◆ **Dataset**:
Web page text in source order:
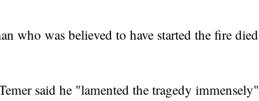
who was believed to have started the fire
said he "lamented the tragedy
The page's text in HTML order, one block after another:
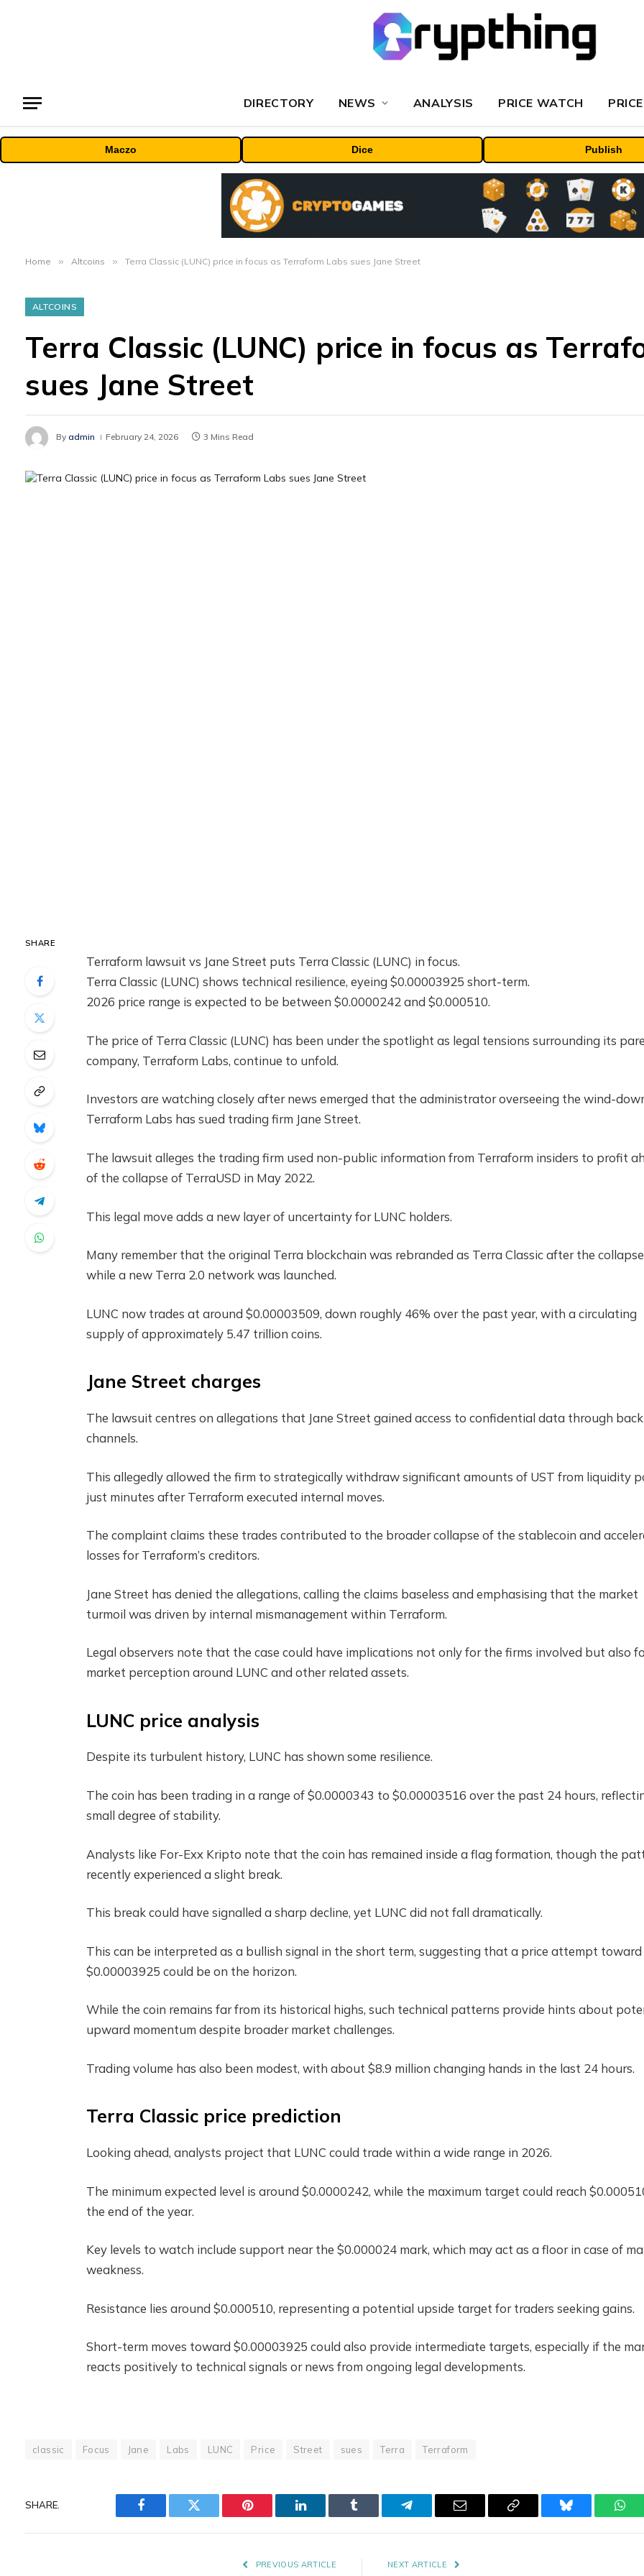
DIRECTORY NEWS ANALYSIS PRICE WATCH
Maczo Dice Publish
Home » Altcoins » Terra Classic (LUNC) price in focus as Terraform Labs sues Jane Street
ALTCOINS
Terra Classic (LUNC) price in focus as
sues Jane Street
By admin February 24, 2026 3 Mins Read
SHARE
Terraform lawsuit vs Jane Street puts Terra Classic (LUNC) in focus.
Terra Classic (LUNC) shows technical resilience, eyeing $0.00003925 short-term.
2026 price range is expected to be between $0.0000242 and $0.000510.
The price of Terra Classic (LUNC) has been under the spotlight as legal tensions surrounding its
company, Terraform Labs, continue to unfold.
Investors are watching closely after news emerged that the administrator overseeing the wind-
Terraform Labs has sued trading firm Jane Street.
The lawsuit alleges the trading firm used non-public information from Terraform insiders to profit
of the collapse of TerraUSD in May 2022.
This legal move adds a new layer of uncertainty for LUNC holders.
Many remember that the original Terra blockchain was rebranded as Terra Classic after the
while a new Terra 2.0 network was launched.
LUNC now trades at around $0.00003509, down roughly 46% over the past year, with a circulating
supply of approximately 5.47 trillion coins.
Jane Street charges
The lawsuit centres on allegations that Jane Street gained access to confidential data through back
channels.
This allegedly allowed the firm to strategically withdraw significant amounts of UST from liquidity
just minutes after Terraform executed internal moves.
The complaint claims these trades contributed to the broader collapse of the stablecoin and
losses for Terraform’s creditors.
Jane Street has denied the allegations, calling the claims baseless and emphasising that the market
turmoil was driven by internal mismanagement within Terraform.
Legal observers note that the case could have implications not only for the firms involved but also
market perception around LUNC and other related assets.
LUNC price analysis
Despite its turbulent history, LUNC has shown some resilience.
The coin has been trading in a range of $0.0000343 to $0.00003516 over the past 24 hours,
small degree of stability.
Analysts like For-Exx Kripto note that the coin has remained inside a flag formation, though the
recently experienced a slight break.
This break could have signalled a sharp decline, yet LUNC did not fall dramatically.
This can be interpreted as a bullish signal in the short term, suggesting that a price attempt toward
$0.00003925 could be on the horizon.
While the coin remains far from its historical highs, such technical patterns provide hints about
upward momentum despite broader market challenges.
Trading volume has also been modest, with about $8.9 million changing hands in the last 24 hours.
Terra Classic price prediction
Looking ahead, analysts project that LUNC could trade within a wide range in 2026.
The minimum expected level is around $0.0000242, while the maximum target could reach
the end of the year.
Key levels to watch include support near the $0.000024 mark, which may act as a floor in case of
weakness.
Resistance lies around $0.000510, representing a potential upside target for traders seeking gains.
Short-term moves toward $0.00003925 could also provide intermediate targets, especially if the
reacts positively to technical signals or news from ongoing legal developments.
classic Focus Jane Labs LUNC Price Street sues Terra Terraform
SHARE.
Facebook Twitter Pinterest LinkedIn Tumblr Telegram Email
Copy
Bluesky
PREVIOUS ARTICLE NEXT ARTICLE
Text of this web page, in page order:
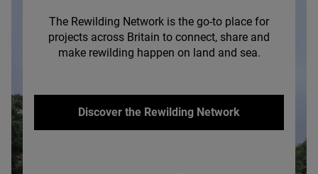
The Rewilding Network is the go-to place for
projects across Britain to connect, share and
make rewilding happen on land and sea.
Discover the Rewilding Network
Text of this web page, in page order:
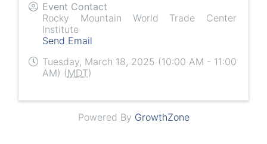
Event Contact
Rocky Mountain World Trade Center
Institute
Send Email
Tuesday, March 18, 2025 (10:00 AM - 11:00
AM) (MDT)
Powered By GrowthZone
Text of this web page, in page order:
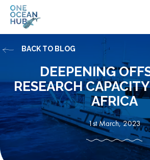
Skip
DEEPENING
RESEARCH
AFRICA
1st March, 2023
BACK TO BLOG
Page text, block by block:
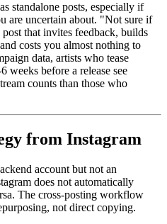
standalone posts, especially if
are uncertain about. "Not sure if
that invites feedback, builds
costs you almost nothing to
data, artists who tease
weeks before a release see
counts than those who
from Instagram
account but not an
does not automatically
The cross-posting workflow
not direct copying.
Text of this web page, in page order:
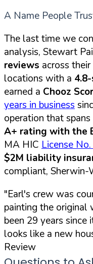
A Name People
The last time we
analysis, Stewart
reviews across
locations with a
earned a Chooz
years in business
operation that
A+ rating with the
MA HIC License
$2M liability
compliant,
"Earl's crew was
painting the original
been 29 years since
looks like a new
Review
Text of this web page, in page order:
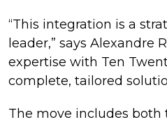
“This integration is a
leader,” says Alexandre
expertise with Ten
complete, tailored
The move includes
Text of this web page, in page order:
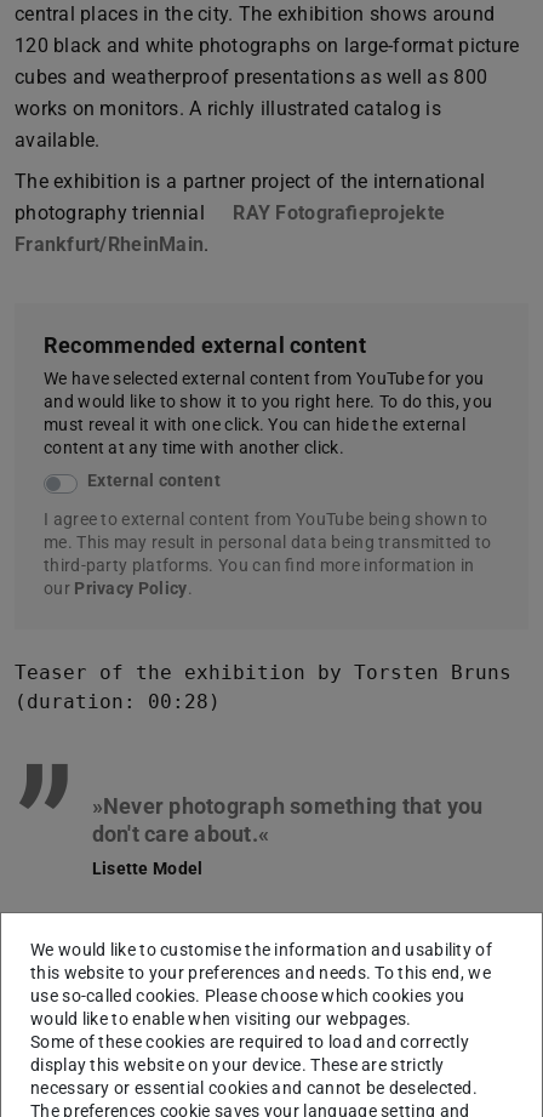
central places in the city. The exhibition shows around
120 black and white photographs on large-format picture
cubes and weatherproof presentations as well as 800
works on monitors. A richly illustrated catalog is
available.
The exhibition is a partner project of the international
photography triennial
RAY Fotografieprojekte
Frankfurt/RheinMain.
Recommended external content
We have selected external content from YouTube for you
and would like to show it to you right here. To do this, you
must reveal it with one click. You can hide the external
content at any time with another click.
External content
I agree to external content from YouTube being shown to
me. This may result in personal data being transmitted to
third-party platforms. You can find more information in
our Privacy Policy.
Teaser of the exhibition by Torsten Bruns
(duration: 00:28)
”
»Never photograph something that you
Lisette Model
applies in particular toHilde Roth(*1927 DE, †2019 DE),
whose photographs are characterized by an alert and
unpretentious look. From 1950 to 2000 she worked as a
photo journalist for the Darmstädter Tagblatt and
Darmstädter Echo. Her photographs exemplify the
We would like to customise the information and usability of
this website to your preferences and needs. To this end, we
use so-called cookies. Please choose which cookies you
would like to enable when visiting our webpages.
Some of these cookies are required to load and correctly
display this website on your device. These are strictly
necessary or essential cookies and cannot be deselected.
The preferences cookie saves your language setting and
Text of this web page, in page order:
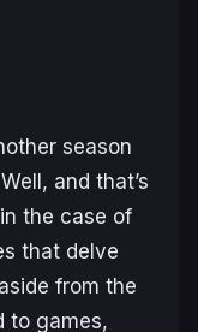
season
and that’s
the case of
that delve
from the
to games,
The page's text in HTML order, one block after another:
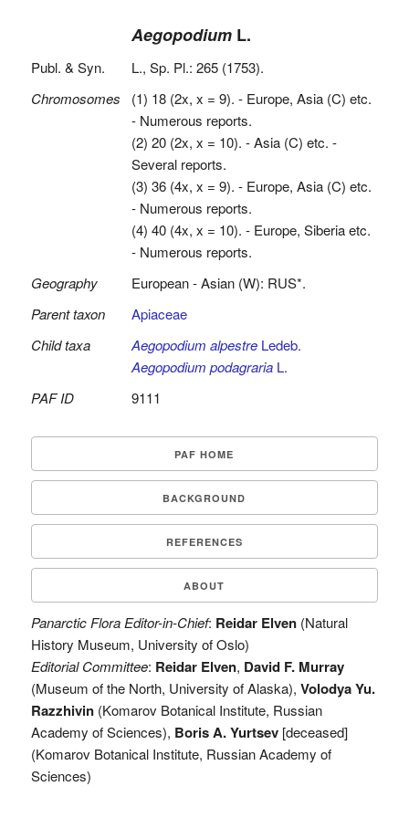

◆ **Exercise instructions**:
Retype the records in full, exactly as given, and omit the pictures.

◆ **Answer**:
Web page text in source order:
who was believed to have started the fire
said he "lamented the tragedy
The page's text in HTML order, one block after another:
DIRECTORY NEWS ANALYSIS PRICE WATCH
Maczo Dice Publish
Home » Altcoins » Terra Classic (LUNC) price in focus as Terraform Labs sues Jane Street
ALTCOINS
Terra Classic (LUNC) price in focus as
sues Jane Street
By admin February 24, 2026 3 Mins Read
SHARE
Terraform lawsuit vs Jane Street puts Terra Classic (LUNC) in focus.
Terra Classic (LUNC) shows technical resilience, eyeing $0.00003925 short-term.
2026 price range is expected to be between $0.0000242 and $0.000510.
The price of Terra Classic (LUNC) has been under the spotlight as legal tensions surrounding its
company, Terraform Labs, continue to unfold.
Investors are watching closely after news emerged that the administrator overseeing the wind-
Terraform Labs has sued trading firm Jane Street.
The lawsuit alleges the trading firm used non-public information from Terraform insiders to profit
of the collapse of TerraUSD in May 2022.
This legal move adds a new layer of uncertainty for LUNC holders.
Many remember that the original Terra blockchain was rebranded as Terra Classic after the
while a new Terra 2.0 network was launched.
LUNC now trades at around $0.00003509, down roughly 46% over the past year, with a circulating
supply of approximately 5.47 trillion coins.
Jane Street charges
The lawsuit centres on allegations that Jane Street gained access to confidential data through back
channels.
This allegedly allowed the firm to strategically withdraw significant amounts of UST from liquidity
just minutes after Terraform executed internal moves.
The complaint claims these trades contributed to the broader collapse of the stablecoin and
losses for Terraform’s creditors.
Jane Street has denied the allegations, calling the claims baseless and emphasising that the market
turmoil was driven by internal mismanagement within Terraform.
Legal observers note that the case could have implications not only for the firms involved but also
market perception around LUNC and other related assets.
LUNC price analysis
Despite its turbulent history, LUNC has shown some resilience.
The coin has been trading in a range of $0.0000343 to $0.00003516 over the past 24 hours,
small degree of stability.
Analysts like For-Exx Kripto note that the coin has remained inside a flag formation, though the
recently experienced a slight break.
This break could have signalled a sharp decline, yet LUNC did not fall dramatically.
This can be interpreted as a bullish signal in the short term, suggesting that a price attempt toward
$0.00003925 could be on the horizon.
While the coin remains far from its historical highs, such technical patterns provide hints about
upward momentum despite broader market challenges.
Trading volume has also been modest, with about $8.9 million changing hands in the last 24 hours.
Terra Classic price prediction
Looking ahead, analysts project that LUNC could trade within a wide range in 2026.
The minimum expected level is around $0.0000242, while the maximum target could reach
the end of the year.
Key levels to watch include support near the $0.000024 mark, which may act as a floor in case of
weakness.
Resistance lies around $0.000510, representing a potential upside target for traders seeking gains.
Short-term moves toward $0.00003925 could also provide intermediate targets, especially if the
reacts positively to technical signals or news from ongoing legal developments.
classic Focus Jane Labs LUNC Price Street sues Terra Terraform
SHARE.
Facebook Twitter Pinterest LinkedIn Tumblr Telegram Email
Copy
Bluesky
PREVIOUS ARTICLE NEXT ARTICLE
Text of this web page, in page order:
The Rewilding Network is the go-to place for
projects across Britain to connect, share and
make rewilding happen on land and sea.
Discover the Rewilding Network
Text of this web page, in page order:
Event Contact
Rocky Mountain World Trade Center
Institute
Send Email
Tuesday, March 18, 2025 (10:00 AM - 11:00
AM) (MDT)
Powered By GrowthZone
Text of this web page, in page order:
Skip
DEEPENING
RESEARCH
AFRICA
1st March, 2023
BACK TO BLOG
Page text, block by block:
standalone posts, especially if
are uncertain about. "Not sure if
that invites feedback, builds
costs you almost nothing to
data, artists who tease
weeks before a release see
counts than those who
from Instagram
account but not an
does not automatically
The cross-posting workflow
not direct copying.
Text of this web page, in page order:
A Name People
The last time we
analysis, Stewart
reviews across
locations with a
earned a Chooz
years in business
operation that
A+ rating with the
MA HIC License
$2M liability
compliant,
"Earl's crew was
painting the original
been 29 years since
looks like a new
Review
Text of this web page, in page order:
“This integration is a
leader,” says Alexandre
expertise with Ten
complete, tailored
The move includes
Text of this web page, in page order:
central places in the city. The exhibition shows around
120 black and white photographs on large-format picture
cubes and weatherproof presentations as well as 800
works on monitors. A richly illustrated catalog is
available.
The exhibition is a partner project of the international
photography triennial
RAY Fotografieprojekte
Frankfurt/RheinMain.
Recommended external content
We have selected external content from YouTube for you
and would like to show it to you right here. To do this, you
must reveal it with one click. You can hide the external
content at any time with another click.
External content
I agree to external content from YouTube being shown to
me. This may result in personal data being transmitted to
third-party platforms. You can find more information in
our Privacy Policy.
Teaser of the exhibition by Torsten Bruns
(duration: 00:28)
”
»Never photograph something that you
Lisette Model
applies in particular toHilde Roth(*1927 DE, †2019 DE),
whose photographs are characterized by an alert and
unpretentious look. From 1950 to 2000 she worked as a
photo journalist for the Darmstädter Tagblatt and
Darmstädter Echo. Her photographs exemplify the
We would like to customise the information and usability of
this website to your preferences and needs. To this end, we
use so-called cookies. Please choose which cookies you
would like to enable when visiting our webpages.
Some of these cookies are required to load and correctly
display this website on your device. These are strictly
necessary or essential cookies and cannot be deselected.
The preferences cookie saves your language setting and
Text of this web page, in page order:
season
and that’s
the case of
that delve
from the
to games,
The page's text in HTML order, one block after another:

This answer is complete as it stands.